Provide an exact repetition of every entry, with no word altered.
-- -- --
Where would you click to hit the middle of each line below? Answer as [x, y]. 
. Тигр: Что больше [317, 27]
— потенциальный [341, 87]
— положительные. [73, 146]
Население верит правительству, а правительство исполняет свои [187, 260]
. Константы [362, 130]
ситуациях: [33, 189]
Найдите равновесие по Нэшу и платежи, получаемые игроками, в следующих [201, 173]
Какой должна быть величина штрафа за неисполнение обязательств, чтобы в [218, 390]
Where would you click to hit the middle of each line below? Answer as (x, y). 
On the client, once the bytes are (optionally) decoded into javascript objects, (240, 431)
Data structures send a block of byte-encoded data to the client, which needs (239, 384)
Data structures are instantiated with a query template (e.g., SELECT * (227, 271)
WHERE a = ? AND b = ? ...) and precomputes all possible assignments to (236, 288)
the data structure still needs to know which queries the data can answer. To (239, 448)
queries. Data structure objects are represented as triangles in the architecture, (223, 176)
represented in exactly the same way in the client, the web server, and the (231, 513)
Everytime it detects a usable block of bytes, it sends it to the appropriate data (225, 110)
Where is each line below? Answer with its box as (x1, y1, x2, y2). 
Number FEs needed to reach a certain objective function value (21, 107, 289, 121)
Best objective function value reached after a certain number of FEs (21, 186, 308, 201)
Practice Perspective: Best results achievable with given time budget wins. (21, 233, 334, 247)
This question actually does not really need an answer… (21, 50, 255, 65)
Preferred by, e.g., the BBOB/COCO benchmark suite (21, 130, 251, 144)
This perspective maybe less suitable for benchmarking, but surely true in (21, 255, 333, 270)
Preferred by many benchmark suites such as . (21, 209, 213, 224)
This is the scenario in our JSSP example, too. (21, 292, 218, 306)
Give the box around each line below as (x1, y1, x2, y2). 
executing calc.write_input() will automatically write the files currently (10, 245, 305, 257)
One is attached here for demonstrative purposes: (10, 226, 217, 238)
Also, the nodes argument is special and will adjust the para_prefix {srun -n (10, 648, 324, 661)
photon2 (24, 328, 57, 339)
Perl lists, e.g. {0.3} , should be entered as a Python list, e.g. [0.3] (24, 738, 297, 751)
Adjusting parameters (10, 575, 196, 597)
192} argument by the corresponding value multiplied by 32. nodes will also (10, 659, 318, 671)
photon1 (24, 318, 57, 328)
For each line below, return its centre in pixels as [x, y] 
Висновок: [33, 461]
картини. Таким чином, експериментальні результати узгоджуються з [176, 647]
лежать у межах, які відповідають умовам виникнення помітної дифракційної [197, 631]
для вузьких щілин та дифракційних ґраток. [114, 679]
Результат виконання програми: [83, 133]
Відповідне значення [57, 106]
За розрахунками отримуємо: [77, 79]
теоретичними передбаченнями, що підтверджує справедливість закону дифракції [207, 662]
-- -- --
• **OUTPUT**:
Where would you click to hit the middle of each line below? Answer as [x, y]. 
. Тигр: Что больше [317, 27]
— потенциальный [341, 87]
— положительные. [73, 146]
Население верит правительству, а правительство исполняет свои [187, 260]
. Константы [362, 130]
ситуациях: [33, 189]
Найдите равновесие по Нэшу и платежи, получаемые игроками, в следующих [201, 173]
Какой должна быть величина штрафа за неисполнение обязательств, чтобы в [218, 390]
Where would you click to hit the middle of each line below? Answer as (x, y). 
On the client, once the bytes are (optionally) decoded into javascript objects, (240, 431)
Data structures send a block of byte-encoded data to the client, which needs (239, 384)
Data structures are instantiated with a query template (e.g., SELECT * (227, 271)
WHERE a = ? AND b = ? ...) and precomputes all possible assignments to (236, 288)
the data structure still needs to know which queries the data can answer. To (239, 448)
queries. Data structure objects are represented as triangles in the architecture, (223, 176)
represented in exactly the same way in the client, the web server, and the (231, 513)
Everytime it detects a usable block of bytes, it sends it to the appropriate data (225, 110)
Where is each line below? Answer with its box as (x1, y1, x2, y2). 
Number FEs needed to reach a certain objective function value (21, 107, 289, 121)
Best objective function value reached after a certain number of FEs (21, 186, 308, 201)
Practice Perspective: Best results achievable with given time budget wins. (21, 233, 334, 247)
This question actually does not really need an answer… (21, 50, 255, 65)
Preferred by, e.g., the BBOB/COCO benchmark suite (21, 130, 251, 144)
This perspective maybe less suitable for benchmarking, but surely true in (21, 255, 333, 270)
Preferred by many benchmark suites such as . (21, 209, 213, 224)
This is the scenario in our JSSP example, too. (21, 292, 218, 306)
Give the box around each line below as (x1, y1, x2, y2). 
executing calc.write_input() will automatically write the files currently (10, 245, 305, 257)
One is attached here for demonstrative purposes: (10, 226, 217, 238)
Also, the nodes argument is special and will adjust the para_prefix {srun -n (10, 648, 324, 661)
photon2 (24, 328, 57, 339)
Perl lists, e.g. {0.3} , should be entered as a Python list, e.g. [0.3] (24, 738, 297, 751)
Adjusting parameters (10, 575, 196, 597)
192} argument by the corresponding value multiplied by 32. nodes will also (10, 659, 318, 671)
photon1 (24, 318, 57, 328)
For each line below, return its centre in pixels as [x, y] 
Висновок: [33, 461]
картини. Таким чином, експериментальні результати узгоджуються з [176, 647]
лежать у межах, які відповідають умовам виникнення помітної дифракційної [197, 631]
для вузьких щілин та дифракційних ґраток. [114, 679]
Результат виконання програми: [83, 133]
Відповідне значення [57, 106]
За розрахунками отримуємо: [77, 79]
теоретичними передбаченнями, що підтверджує справедливість закону дифракції [207, 662]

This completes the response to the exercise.